I wandered around like a vagabond and Praia was all beach. I popped into the museum to note the main event was a man fixing the wooden stairs. I ate well at the restaurant named after the national dish and it was chill like surfing I could have been doing, but did not. And then it happened... The Germans arrived! A full boatload of Germans, and a single Dane. How he survived the cruise, I will never know.
The locals got a little lift on the leg and all of the sudden, touristy kiosks, drawing artists, card and map sales people appeared out of nowhere. The whole main district was humming with "ja, ja, ja, ich, ach, waaas?" which was only occasionally broken by a "Mine Euro!"-shriek as the prices were revealed (not clearly stated, which made them old Germans think stuff is free). Talking about money, the capital seemed to have a chronic lack of local money. They were more than eagerly accepting euros and the local cash was always out or "out". Even banks refused to give out cash. Especially smaller change was close to non-existent. What gives Cabo Verde?
The judgment:
I wanted for my first experience of Africa to be as smooth and hassle-free as possible. Cabo Verde more than delivered. Everywhere was chill and felt safe in whichever way. No risk from wildlife, diseases or people. They didn't even try to force-sell me stuff and actually took a no thanks without a struggle. The rumor goes there are some edgy neighborhoods here, some hairy ones there, but I cannot say I saw any signs of that.

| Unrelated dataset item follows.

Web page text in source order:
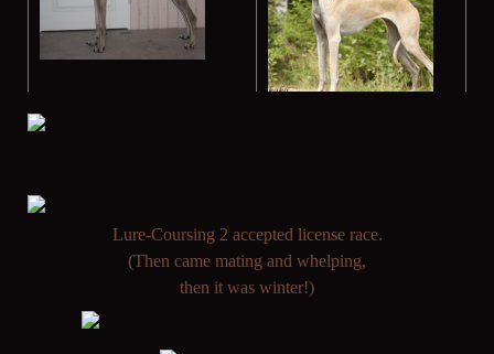
Lure-Coursing 2 accepted license race.
(Then came mating and whelping,
then it was winter!)
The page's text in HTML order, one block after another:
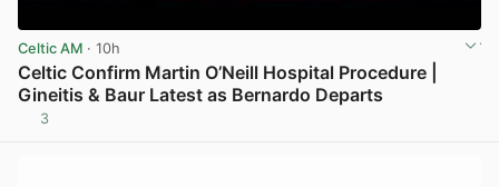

The food was good and I never had even an inkling of a Delhi Belly. I tasted different things each time and it was always good in taste and outcome. The prices were acceptable everywhere even if you weren't exactly paying in peanuts and small potatoes. This might have to do with the fact that a whole lot needs to be imported. Linguistically, the locals speak their version of Portuguese and French is very prevalent. Most people speak at least rudimentary English and some people can exchange a word or two in German. Now... This is where my exit steps in. I was going through security at the airport. The guy waved me aside for a little touchy-feely. He said "Hello, good morning" and then started the process. While rubbing at my legs, he went "Bombardo, bombardo." I imagine my mouth went like those comedy central/adult swim cartoon droopy-lip mouths of confusion. What he meant was to compliment my beard (which in portuguese shold be "barba", while good is "bom"). With long wires, I got it before the blood had the chance to escape my head.
So, yeah... I can recommend Cabo Verde or, at least, the island of Santiago as an easy "dip your toes" trip to Africa. It can work as a decent alternative for something like Canary islands or similar. It's good for relaxation, sun, beaches and you can try surfing (although I was advised there are better islands for that). It's suitable for old and young. While there is supposed to be bus traffic (I never saw any), taxis or a car/minibus ride arranged from/by your place of stay is recommended. Common places to visit (from the capital) seem to be Cidade Velha (takes maybe a couple of hours or so, unless you want to linger) and Tarrafal (a full day trip). While the capital is sort of a local party town with a unique music scene, nothing there says big or city. Everywhere else is smaller. It's not a shopping place, either. Just chill and enjoy life in the moment.
Would I go again? No. While the place and the people were great, I have seen everything I wanted to see.